Provide an exact transcription of all the records.

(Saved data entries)
((

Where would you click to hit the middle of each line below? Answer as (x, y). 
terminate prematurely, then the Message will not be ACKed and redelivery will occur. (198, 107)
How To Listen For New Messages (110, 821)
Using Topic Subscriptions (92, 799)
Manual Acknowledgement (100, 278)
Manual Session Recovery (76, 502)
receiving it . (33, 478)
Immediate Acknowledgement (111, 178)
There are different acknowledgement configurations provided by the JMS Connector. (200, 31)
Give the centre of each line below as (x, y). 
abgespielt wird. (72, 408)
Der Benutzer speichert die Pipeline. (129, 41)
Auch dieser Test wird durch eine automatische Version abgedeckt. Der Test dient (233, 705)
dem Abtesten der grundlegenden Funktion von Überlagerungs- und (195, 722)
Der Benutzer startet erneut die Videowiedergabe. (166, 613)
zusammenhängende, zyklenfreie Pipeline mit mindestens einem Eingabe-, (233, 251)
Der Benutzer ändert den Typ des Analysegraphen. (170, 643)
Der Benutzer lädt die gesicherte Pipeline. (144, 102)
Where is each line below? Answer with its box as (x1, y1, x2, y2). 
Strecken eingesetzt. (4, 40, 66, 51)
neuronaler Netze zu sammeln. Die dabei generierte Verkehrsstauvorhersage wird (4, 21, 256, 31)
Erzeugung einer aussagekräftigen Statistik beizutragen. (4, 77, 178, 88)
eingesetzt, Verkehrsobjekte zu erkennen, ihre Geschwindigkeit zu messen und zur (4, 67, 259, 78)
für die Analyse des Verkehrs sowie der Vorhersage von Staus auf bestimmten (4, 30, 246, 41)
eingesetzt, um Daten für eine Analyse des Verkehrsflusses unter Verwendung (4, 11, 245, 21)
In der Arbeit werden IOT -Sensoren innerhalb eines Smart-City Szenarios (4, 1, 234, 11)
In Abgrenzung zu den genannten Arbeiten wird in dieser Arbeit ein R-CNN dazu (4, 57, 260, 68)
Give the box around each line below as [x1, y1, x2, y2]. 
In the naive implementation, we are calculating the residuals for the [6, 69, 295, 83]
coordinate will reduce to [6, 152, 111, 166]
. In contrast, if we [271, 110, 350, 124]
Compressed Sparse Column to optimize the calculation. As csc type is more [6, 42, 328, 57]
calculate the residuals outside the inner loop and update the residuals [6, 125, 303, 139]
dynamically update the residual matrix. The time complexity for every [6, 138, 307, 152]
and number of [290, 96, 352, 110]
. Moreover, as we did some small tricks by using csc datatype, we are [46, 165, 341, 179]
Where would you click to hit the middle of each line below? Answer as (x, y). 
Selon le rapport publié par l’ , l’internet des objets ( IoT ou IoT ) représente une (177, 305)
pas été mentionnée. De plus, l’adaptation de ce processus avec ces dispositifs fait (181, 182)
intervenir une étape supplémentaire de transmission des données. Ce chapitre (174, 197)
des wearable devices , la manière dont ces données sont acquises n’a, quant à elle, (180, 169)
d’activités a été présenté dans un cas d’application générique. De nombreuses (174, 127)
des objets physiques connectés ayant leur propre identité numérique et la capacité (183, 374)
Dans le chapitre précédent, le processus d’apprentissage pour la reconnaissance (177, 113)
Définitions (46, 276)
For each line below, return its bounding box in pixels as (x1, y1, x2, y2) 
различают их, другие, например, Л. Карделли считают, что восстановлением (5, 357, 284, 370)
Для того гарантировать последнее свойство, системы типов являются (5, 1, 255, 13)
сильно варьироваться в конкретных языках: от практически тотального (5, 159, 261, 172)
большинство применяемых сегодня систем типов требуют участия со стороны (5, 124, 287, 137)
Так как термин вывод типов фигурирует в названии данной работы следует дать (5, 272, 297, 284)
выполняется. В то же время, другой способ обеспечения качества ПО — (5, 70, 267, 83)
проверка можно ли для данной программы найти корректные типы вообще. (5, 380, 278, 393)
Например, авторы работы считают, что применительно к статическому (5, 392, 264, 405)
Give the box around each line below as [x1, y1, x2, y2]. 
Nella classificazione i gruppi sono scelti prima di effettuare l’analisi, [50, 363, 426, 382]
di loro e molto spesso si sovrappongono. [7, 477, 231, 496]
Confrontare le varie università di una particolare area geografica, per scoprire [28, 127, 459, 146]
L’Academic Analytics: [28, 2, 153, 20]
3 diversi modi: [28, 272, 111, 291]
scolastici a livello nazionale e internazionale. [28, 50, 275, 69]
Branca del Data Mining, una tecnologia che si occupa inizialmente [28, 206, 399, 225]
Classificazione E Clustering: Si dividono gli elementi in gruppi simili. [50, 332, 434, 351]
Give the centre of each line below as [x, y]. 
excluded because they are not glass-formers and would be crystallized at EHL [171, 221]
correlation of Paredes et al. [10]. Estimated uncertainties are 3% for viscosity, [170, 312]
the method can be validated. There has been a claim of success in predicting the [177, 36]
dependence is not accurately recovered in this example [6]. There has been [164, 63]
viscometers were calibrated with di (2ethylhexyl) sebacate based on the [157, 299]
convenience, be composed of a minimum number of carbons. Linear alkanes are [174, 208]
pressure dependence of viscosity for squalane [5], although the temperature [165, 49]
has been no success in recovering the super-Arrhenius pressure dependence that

))

*Response to this task:*
Where would you click to hit the middle of each line below? Answer as (x, y). 
terminate prematurely, then the Message will not be ACKed and redelivery will occur. (198, 107)
How To Listen For New Messages (110, 821)
Using Topic Subscriptions (92, 799)
Manual Acknowledgement (100, 278)
Manual Session Recovery (76, 502)
receiving it . (33, 478)
Immediate Acknowledgement (111, 178)
There are different acknowledgement configurations provided by the JMS Connector. (200, 31)
Give the centre of each line below as (x, y). 
abgespielt wird. (72, 408)
Der Benutzer speichert die Pipeline. (129, 41)
Auch dieser Test wird durch eine automatische Version abgedeckt. Der Test dient (233, 705)
dem Abtesten der grundlegenden Funktion von Überlagerungs- und (195, 722)
Der Benutzer startet erneut die Videowiedergabe. (166, 613)
zusammenhängende, zyklenfreie Pipeline mit mindestens einem Eingabe-, (233, 251)
Der Benutzer ändert den Typ des Analysegraphen. (170, 643)
Der Benutzer lädt die gesicherte Pipeline. (144, 102)
Where is each line below? Answer with its box as (x1, y1, x2, y2). 
Strecken eingesetzt. (4, 40, 66, 51)
neuronaler Netze zu sammeln. Die dabei generierte Verkehrsstauvorhersage wird (4, 21, 256, 31)
Erzeugung einer aussagekräftigen Statistik beizutragen. (4, 77, 178, 88)
eingesetzt, Verkehrsobjekte zu erkennen, ihre Geschwindigkeit zu messen und zur (4, 67, 259, 78)
für die Analyse des Verkehrs sowie der Vorhersage von Staus auf bestimmten (4, 30, 246, 41)
eingesetzt, um Daten für eine Analyse des Verkehrsflusses unter Verwendung (4, 11, 245, 21)
In der Arbeit werden IOT -Sensoren innerhalb eines Smart-City Szenarios (4, 1, 234, 11)
In Abgrenzung zu den genannten Arbeiten wird in dieser Arbeit ein R-CNN dazu (4, 57, 260, 68)
Give the box around each line below as [x1, y1, x2, y2]. 
In the naive implementation, we are calculating the residuals for the [6, 69, 295, 83]
coordinate will reduce to [6, 152, 111, 166]
. In contrast, if we [271, 110, 350, 124]
Compressed Sparse Column to optimize the calculation. As csc type is more [6, 42, 328, 57]
calculate the residuals outside the inner loop and update the residuals [6, 125, 303, 139]
dynamically update the residual matrix. The time complexity for every [6, 138, 307, 152]
and number of [290, 96, 352, 110]
. Moreover, as we did some small tricks by using csc datatype, we are [46, 165, 341, 179]
Where would you click to hit the middle of each line below? Answer as (x, y). 
Selon le rapport publié par l’ , l’internet des objets ( IoT ou IoT ) représente une (177, 305)
pas été mentionnée. De plus, l’adaptation de ce processus avec ces dispositifs fait (181, 182)
intervenir une étape supplémentaire de transmission des données. Ce chapitre (174, 197)
des wearable devices , la manière dont ces données sont acquises n’a, quant à elle, (180, 169)
d’activités a été présenté dans un cas d’application générique. De nombreuses (174, 127)
des objets physiques connectés ayant leur propre identité numérique et la capacité (183, 374)
Dans le chapitre précédent, le processus d’apprentissage pour la reconnaissance (177, 113)
Définitions (46, 276)
For each line below, return its bounding box in pixels as (x1, y1, x2, y2) 
различают их, другие, например, Л. Карделли считают, что восстановлением (5, 357, 284, 370)
Для того гарантировать последнее свойство, системы типов являются (5, 1, 255, 13)
сильно варьироваться в конкретных языках: от практически тотального (5, 159, 261, 172)
большинство применяемых сегодня систем типов требуют участия со стороны (5, 124, 287, 137)
Так как термин вывод типов фигурирует в названии данной работы следует дать (5, 272, 297, 284)
выполняется. В то же время, другой способ обеспечения качества ПО — (5, 70, 267, 83)
проверка можно ли для данной программы найти корректные типы вообще. (5, 380, 278, 393)
Например, авторы работы считают, что применительно к статическому (5, 392, 264, 405)
Give the box around each line below as [x1, y1, x2, y2]. 
Nella classificazione i gruppi sono scelti prima di effettuare l’analisi, [50, 363, 426, 382]
di loro e molto spesso si sovrappongono. [7, 477, 231, 496]
Confrontare le varie università di una particolare area geografica, per scoprire [28, 127, 459, 146]
L’Academic Analytics: [28, 2, 153, 20]
3 diversi modi: [28, 272, 111, 291]
scolastici a livello nazionale e internazionale. [28, 50, 275, 69]
Branca del Data Mining, una tecnologia che si occupa inizialmente [28, 206, 399, 225]
Classificazione E Clustering: Si dividono gli elementi in gruppi simili. [50, 332, 434, 351]
Give the centre of each line below as [x, y]. 
excluded because they are not glass-formers and would be crystallized at EHL [171, 221]
correlation of Paredes et al. [10]. Estimated uncertainties are 3% for viscosity, [170, 312]
the method can be validated. There has been a claim of success in predicting the [177, 36]
dependence is not accurately recovered in this example [6]. There has been [164, 63]
viscometers were calibrated with di (2ethylhexyl) sebacate based on the [157, 299]
convenience, be composed of a minimum number of carbons. Linear alkanes are [174, 208]
pressure dependence of viscosity for squalane [5], although the temperature [165, 49]
has been no success in recovering the super-Arrhenius pressure dependence that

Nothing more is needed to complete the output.